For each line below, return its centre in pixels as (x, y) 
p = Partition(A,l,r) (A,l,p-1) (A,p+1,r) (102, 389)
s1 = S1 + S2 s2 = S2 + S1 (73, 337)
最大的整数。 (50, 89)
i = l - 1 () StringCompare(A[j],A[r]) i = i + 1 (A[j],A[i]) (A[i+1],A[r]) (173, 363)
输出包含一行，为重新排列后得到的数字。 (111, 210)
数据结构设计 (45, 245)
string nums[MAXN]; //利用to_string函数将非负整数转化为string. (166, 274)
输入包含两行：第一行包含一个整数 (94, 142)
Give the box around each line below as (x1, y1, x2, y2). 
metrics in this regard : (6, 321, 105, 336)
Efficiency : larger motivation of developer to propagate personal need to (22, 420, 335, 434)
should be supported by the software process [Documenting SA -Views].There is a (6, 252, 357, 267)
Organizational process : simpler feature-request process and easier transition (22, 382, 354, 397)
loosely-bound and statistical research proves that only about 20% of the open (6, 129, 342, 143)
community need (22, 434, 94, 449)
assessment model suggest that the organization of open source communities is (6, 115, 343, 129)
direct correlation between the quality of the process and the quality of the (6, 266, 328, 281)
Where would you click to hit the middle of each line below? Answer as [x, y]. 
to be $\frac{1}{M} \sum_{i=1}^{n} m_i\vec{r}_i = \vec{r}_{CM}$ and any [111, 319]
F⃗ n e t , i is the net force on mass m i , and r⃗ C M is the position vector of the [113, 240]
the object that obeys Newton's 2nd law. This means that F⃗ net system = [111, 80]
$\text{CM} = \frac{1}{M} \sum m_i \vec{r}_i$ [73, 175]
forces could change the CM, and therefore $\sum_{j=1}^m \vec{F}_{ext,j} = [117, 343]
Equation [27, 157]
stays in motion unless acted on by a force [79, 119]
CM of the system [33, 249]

•••••

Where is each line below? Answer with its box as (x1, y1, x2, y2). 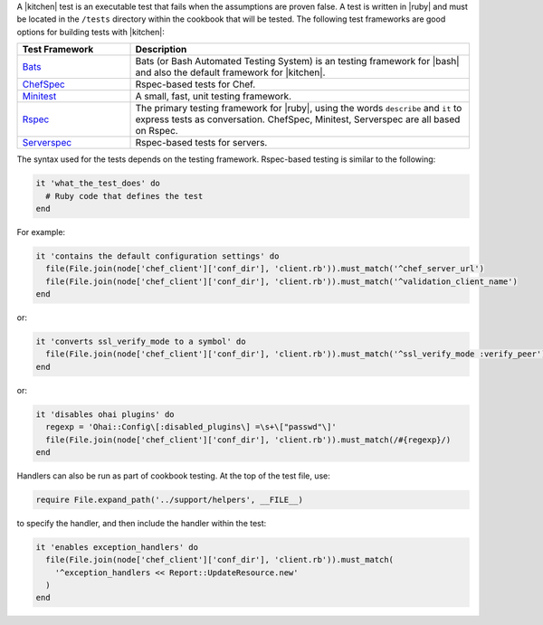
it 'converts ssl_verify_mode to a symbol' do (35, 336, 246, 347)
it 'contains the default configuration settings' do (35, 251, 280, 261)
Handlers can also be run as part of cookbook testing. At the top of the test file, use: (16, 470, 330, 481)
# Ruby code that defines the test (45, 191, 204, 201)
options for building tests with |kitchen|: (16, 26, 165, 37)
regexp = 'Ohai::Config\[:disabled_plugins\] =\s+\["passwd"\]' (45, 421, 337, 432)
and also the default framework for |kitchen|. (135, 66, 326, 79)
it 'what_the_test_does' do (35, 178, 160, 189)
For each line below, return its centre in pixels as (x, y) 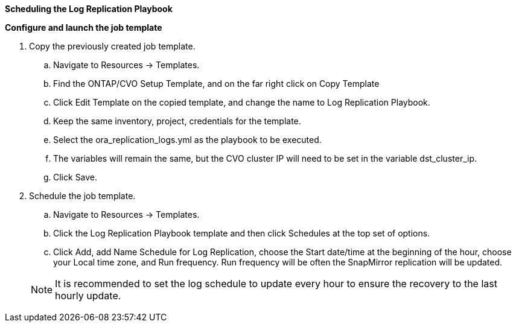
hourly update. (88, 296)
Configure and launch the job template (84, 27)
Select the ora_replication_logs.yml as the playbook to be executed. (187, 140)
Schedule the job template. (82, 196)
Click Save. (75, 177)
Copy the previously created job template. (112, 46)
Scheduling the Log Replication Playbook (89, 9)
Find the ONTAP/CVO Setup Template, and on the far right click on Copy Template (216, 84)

•••••

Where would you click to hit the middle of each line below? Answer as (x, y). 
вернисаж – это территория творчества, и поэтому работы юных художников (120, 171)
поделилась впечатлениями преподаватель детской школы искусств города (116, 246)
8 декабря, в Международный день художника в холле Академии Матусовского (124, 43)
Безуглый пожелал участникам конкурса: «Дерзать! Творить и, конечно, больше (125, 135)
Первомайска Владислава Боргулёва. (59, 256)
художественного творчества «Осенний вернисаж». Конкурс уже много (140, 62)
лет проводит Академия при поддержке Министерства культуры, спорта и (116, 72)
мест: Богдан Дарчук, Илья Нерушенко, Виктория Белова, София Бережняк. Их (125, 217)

•••••

### [TASK OBJECTIVE]
Above are the records; please give again, exactly and in full, only the lines that run from the line with "Handlers can also" through the line with "Find the ONTAP/CVO", with no pictures.

### [THE ANSWER]
Handlers can also be run as part of cookbook testing. At the top of the test file, use: (16, 470, 330, 481)
# Ruby code that defines the test (45, 191, 204, 201)
options for building tests with |kitchen|: (16, 26, 165, 37)
regexp = 'Ohai::Config\[:disabled_plugins\] =\s+\["passwd"\]' (45, 421, 337, 432)
and also the default framework for |kitchen|. (135, 66, 326, 79)
it 'what_the_test_does' do (35, 178, 160, 189)
For each line below, return its centre in pixels as (x, y) 
hourly update. (88, 296)
Configure and launch the job template (84, 27)
Select the ora_replication_logs.yml as the playbook to be executed. (187, 140)
Schedule the job template. (82, 196)
Click Save. (75, 177)
Copy the previously created job template. (112, 46)
Scheduling the Log Replication Playbook (89, 9)
Find the ONTAP/CVO Setup Template, and on the far right click on Copy Template (216, 84)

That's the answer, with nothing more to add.